(Data section begins)
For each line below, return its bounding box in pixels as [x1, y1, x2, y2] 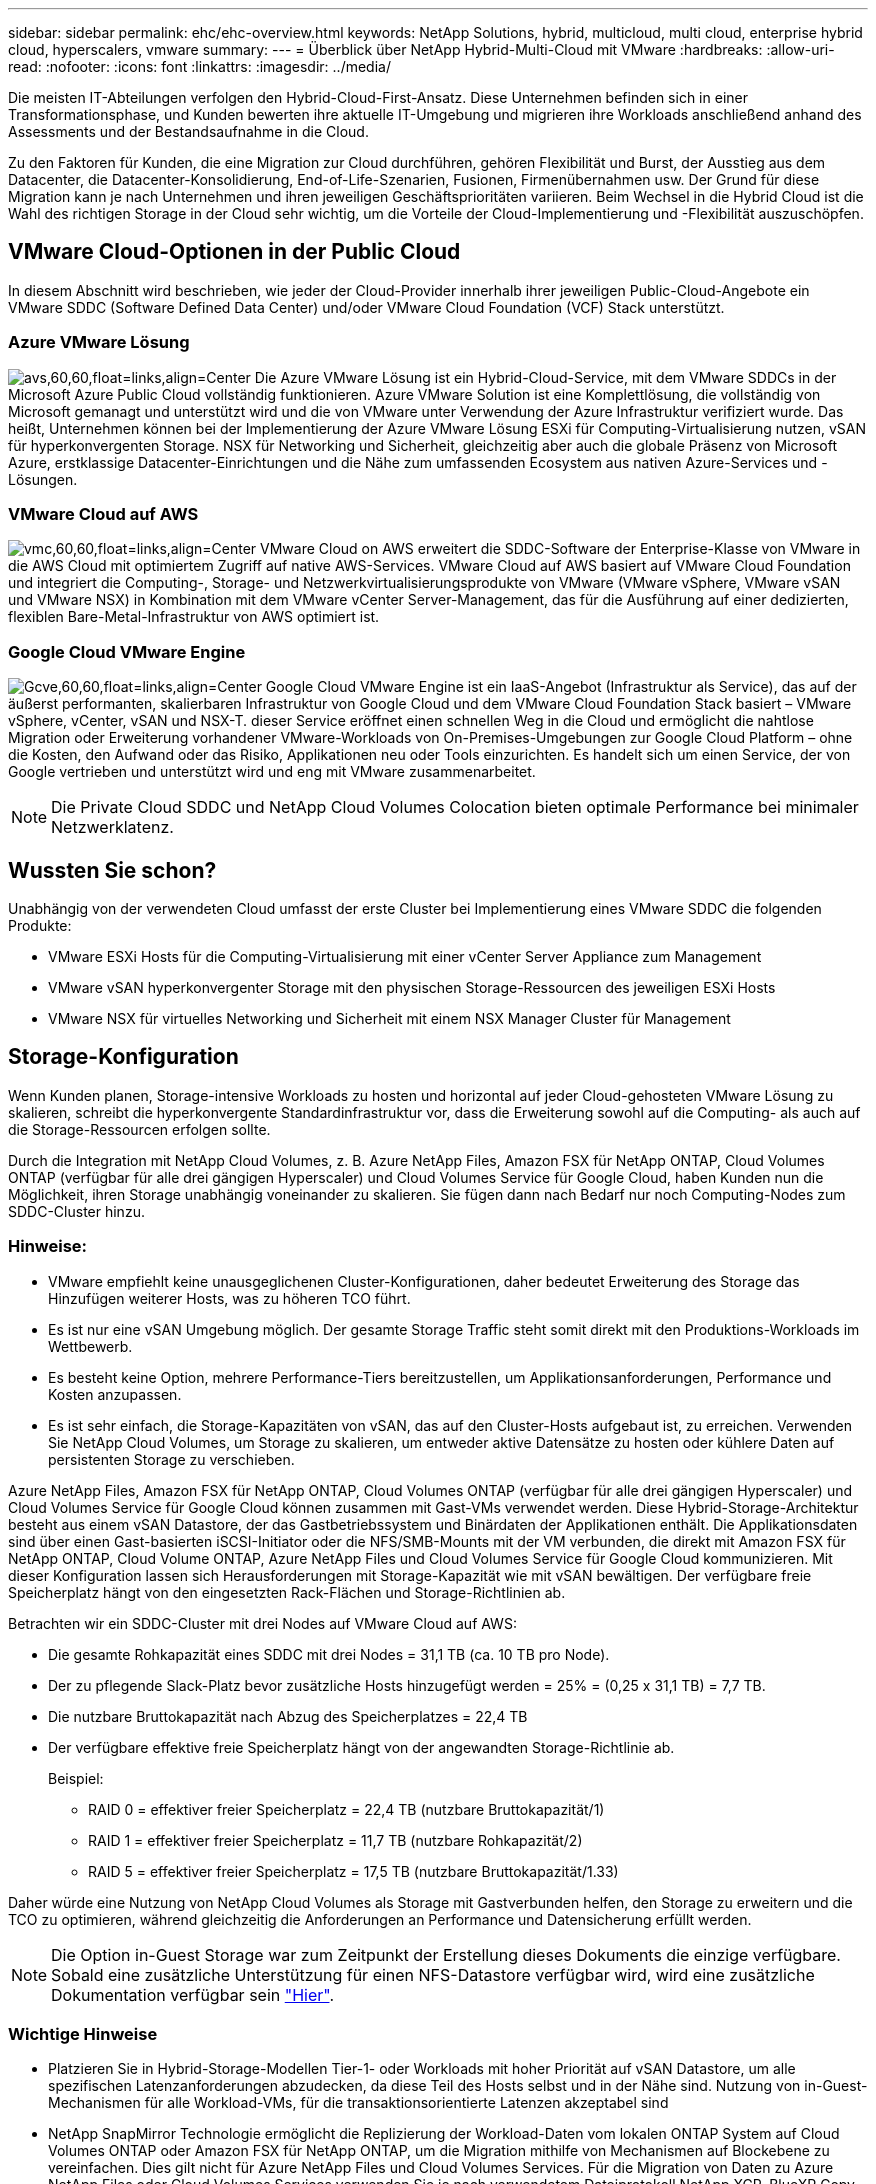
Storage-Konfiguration [8, 1044, 239, 1070]
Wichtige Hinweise [8, 2023, 158, 2044]
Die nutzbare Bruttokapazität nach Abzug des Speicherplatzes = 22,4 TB [48, 1707, 528, 1725]
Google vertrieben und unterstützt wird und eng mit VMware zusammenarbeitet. [8, 763, 536, 781]
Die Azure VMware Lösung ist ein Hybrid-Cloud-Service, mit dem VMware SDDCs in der [254, 368, 837, 386]
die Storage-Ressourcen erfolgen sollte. [8, 1120, 271, 1138]
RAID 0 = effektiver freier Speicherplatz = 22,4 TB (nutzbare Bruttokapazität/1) [88, 1800, 605, 1818]
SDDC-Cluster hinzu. [8, 1202, 145, 1220]
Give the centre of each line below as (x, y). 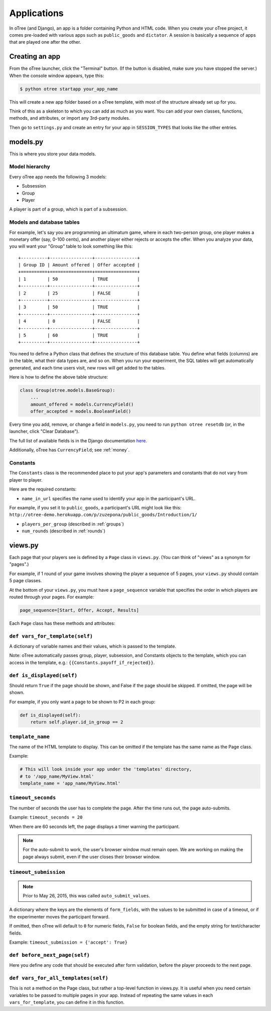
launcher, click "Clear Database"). (44, 431)
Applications (36, 13)
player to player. (26, 480)
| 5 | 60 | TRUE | (79, 335)
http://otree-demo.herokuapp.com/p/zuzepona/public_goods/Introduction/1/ (103, 515)
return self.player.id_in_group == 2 (77, 722)
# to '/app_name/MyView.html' (57, 776)
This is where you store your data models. (53, 154)
(Data section ends)
◆ Try it: Pictures are not part of the copy; output everything else in the records exactly.

◆ Worked solution:
For each line below, return its bounding box in pixels as [x1, y1, x2, y2] 
Storage-Konfiguration [8, 1044, 239, 1070]
Wichtige Hinweise [8, 2023, 158, 2044]
Die nutzbare Bruttokapazität nach Abzug des Speicherplatzes = 22,4 TB [48, 1707, 528, 1725]
Google vertrieben und unterstützt wird und eng mit VMware zusammenarbeitet. [8, 763, 536, 781]
Die Azure VMware Lösung ist ein Hybrid-Cloud-Service, mit dem VMware SDDCs in der [254, 368, 837, 386]
die Storage-Ressourcen erfolgen sollte. [8, 1120, 271, 1138]
RAID 0 = effektiver freier Speicherplatz = 22,4 TB (nutzbare Bruttokapazität/1) [88, 1800, 605, 1818]
SDDC-Cluster hinzu. [8, 1202, 145, 1220]
Give the centre of each line below as (x, y). 
launcher, click "Clear Database"). (44, 431)
Applications (36, 13)
player to player. (26, 480)
| 5 | 60 | TRUE | (79, 335)
http://otree-demo.herokuapp.com/p/zuzepona/public_goods/Introduction/1/ (103, 515)
return self.player.id_in_group == 2 (77, 722)
# to '/app_name/MyView.html' (57, 776)
This is where you store your data models. (53, 154)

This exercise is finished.